Free printable common adjectives worksheet for 1st grade students. Part of our adjectives collection. Aligned to Common Core standards.

How do I use this worksheet?

Introduce the skill with a brief whole-class activity, such as calling out examples and asking students to give a thumbs up when they hear adjectives in a sentence. Then let students work through the worksheet independently or in pairs, referring to a class anchor chart if one is available. When reviewing answers, ask students to explain why an answer is correct rather than just confirming it. These adjectives worksheets work well as a focused practice activity, a homework assignment, or a warm-up at the start of a language arts lesson.

What students will practice

  • Students will identify and correctly use adjectives in sentences and short passages.
  • Students will distinguish adjectives from related language concepts and apply rules consistently.
  • Students will demonstrate understanding of adjectives in both reading and their own writing.

Curriculum Links

Common Core State Standards

Language · 1st Grade

L.1.1.F

Standard: Use frequently occurring adjectives.

View all L.1.1.F worksheets →

FAQ

How do I use this adjectives worksheet?

Introduce the skill with a brief whole-class activity, such as calling out examples and asking students to give a thumbs up when they hear adjectives in a sentence. Then let students work through the worksheet independently or in pairs, referring to a class anchor chart if one is available.
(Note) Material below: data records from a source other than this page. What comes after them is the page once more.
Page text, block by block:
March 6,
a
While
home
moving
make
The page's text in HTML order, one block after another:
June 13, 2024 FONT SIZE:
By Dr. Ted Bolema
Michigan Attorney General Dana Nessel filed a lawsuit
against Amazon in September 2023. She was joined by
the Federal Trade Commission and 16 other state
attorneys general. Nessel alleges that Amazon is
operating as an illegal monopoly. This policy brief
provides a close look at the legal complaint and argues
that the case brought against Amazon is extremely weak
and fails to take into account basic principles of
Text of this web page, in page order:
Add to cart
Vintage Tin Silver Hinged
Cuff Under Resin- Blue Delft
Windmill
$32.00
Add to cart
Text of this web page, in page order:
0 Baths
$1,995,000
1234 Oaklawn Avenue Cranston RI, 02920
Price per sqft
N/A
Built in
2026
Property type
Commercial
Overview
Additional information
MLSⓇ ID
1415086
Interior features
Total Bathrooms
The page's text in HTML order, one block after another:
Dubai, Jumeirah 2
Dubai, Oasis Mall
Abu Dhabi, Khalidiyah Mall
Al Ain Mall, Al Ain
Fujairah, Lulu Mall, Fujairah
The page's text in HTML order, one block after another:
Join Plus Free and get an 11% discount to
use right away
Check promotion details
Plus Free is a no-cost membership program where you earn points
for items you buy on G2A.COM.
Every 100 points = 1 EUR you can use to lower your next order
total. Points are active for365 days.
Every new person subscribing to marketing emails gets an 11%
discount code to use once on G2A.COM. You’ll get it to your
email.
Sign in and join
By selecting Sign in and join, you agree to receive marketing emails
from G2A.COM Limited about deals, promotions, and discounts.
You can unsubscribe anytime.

When reviewing answers, ask students to explain why an answer is correct rather than just confirming it. These adjectives worksheets work well as a focused practice activity, a homework assignment, or a warm-up at the start of a language arts lesson.

What does this worksheet teach?

These adjectives worksheets for 1st grade give students the targeted language arts practice they need to master this important grammar skill. Students identify, sort, complete, and write using adjectives through a variety of exercises designed to reinforce both recognition and application. Our adjectives worksheets connect grammar practice to reading and writing so students see how adjectives works in real language. Building a solid understanding of adjectives in 1st grade sets students up for stronger writing and clearer communication in every subject.
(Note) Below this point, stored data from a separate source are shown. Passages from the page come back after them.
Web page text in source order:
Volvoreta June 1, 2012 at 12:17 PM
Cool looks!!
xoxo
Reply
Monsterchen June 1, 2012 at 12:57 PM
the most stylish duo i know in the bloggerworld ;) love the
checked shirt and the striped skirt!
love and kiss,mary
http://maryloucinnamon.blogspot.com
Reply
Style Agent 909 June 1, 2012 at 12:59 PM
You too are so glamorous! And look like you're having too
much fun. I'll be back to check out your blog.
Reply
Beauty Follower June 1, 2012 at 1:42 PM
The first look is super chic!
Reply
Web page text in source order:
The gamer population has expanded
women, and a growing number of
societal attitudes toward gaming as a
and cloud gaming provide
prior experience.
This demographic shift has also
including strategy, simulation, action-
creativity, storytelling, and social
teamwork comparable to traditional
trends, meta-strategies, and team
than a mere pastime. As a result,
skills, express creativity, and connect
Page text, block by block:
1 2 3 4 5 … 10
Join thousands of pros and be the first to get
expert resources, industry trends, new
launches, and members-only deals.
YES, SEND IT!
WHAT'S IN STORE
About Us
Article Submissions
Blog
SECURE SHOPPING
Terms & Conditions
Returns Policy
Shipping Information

What grade level is this for?

This worksheet is designed for 1st Grade students (Ages 6-7), aligned to Common Core standard L.1.1.F. It can also be used as review for early students at the next grade level or as an introduction for advanced students.
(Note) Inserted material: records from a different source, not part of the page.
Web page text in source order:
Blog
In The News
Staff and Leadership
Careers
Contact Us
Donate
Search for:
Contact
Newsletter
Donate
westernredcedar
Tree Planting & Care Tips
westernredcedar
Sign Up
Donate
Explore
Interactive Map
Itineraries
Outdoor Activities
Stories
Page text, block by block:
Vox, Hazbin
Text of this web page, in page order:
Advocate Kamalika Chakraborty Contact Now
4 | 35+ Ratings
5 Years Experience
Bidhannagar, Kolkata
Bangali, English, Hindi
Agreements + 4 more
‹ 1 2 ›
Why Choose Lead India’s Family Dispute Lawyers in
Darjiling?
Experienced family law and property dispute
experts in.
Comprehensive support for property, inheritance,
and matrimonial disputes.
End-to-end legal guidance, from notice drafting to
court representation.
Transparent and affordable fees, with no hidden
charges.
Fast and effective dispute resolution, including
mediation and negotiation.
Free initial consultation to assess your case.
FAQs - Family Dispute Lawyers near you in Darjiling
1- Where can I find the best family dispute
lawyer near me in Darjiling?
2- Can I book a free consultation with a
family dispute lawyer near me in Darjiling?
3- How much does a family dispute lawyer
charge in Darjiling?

Can I use this for homeschool or classroom?

Yes. This worksheet works for homeschool, classroom, and tutoring settings. Print individual pages for targeted practice, or print the full set as a packet. Works great as a morning warm-up, independent center activity, or fast-finisher task.

What adjective skills should first graders master?

First graders should build on kindergarten adjective awareness to use adjectives intentionally in their writing and identify them in sentences. CCSS L.1.1f requires first graders to use frequently occurring adjectives, and L.1.1j expects them to produce and expand simple and compound sentences using adjectives. Students should understand that adjectives describe nouns and answer questions like what kind, which one, and how many. They should learn adjective categories including size (tiny, enormous), shape (round, flat), color, number, texture (smooth, bumpy), temperature (hot, freezing), and feeling (excited, nervous). Comparative adjectives (bigger, fastest) are introduced informally. Worksheets that ask children to add adjectives to plain sentences (the dog becomes the fluffy brown dog) develop the sentence expansion skills that strengthen writing. First graders should also begin recognizing adjectives in their reading, noticing how authors use descriptive words to paint pictures for readers and make stories more engaging and vivid.

How do you teach adjectives to first graders?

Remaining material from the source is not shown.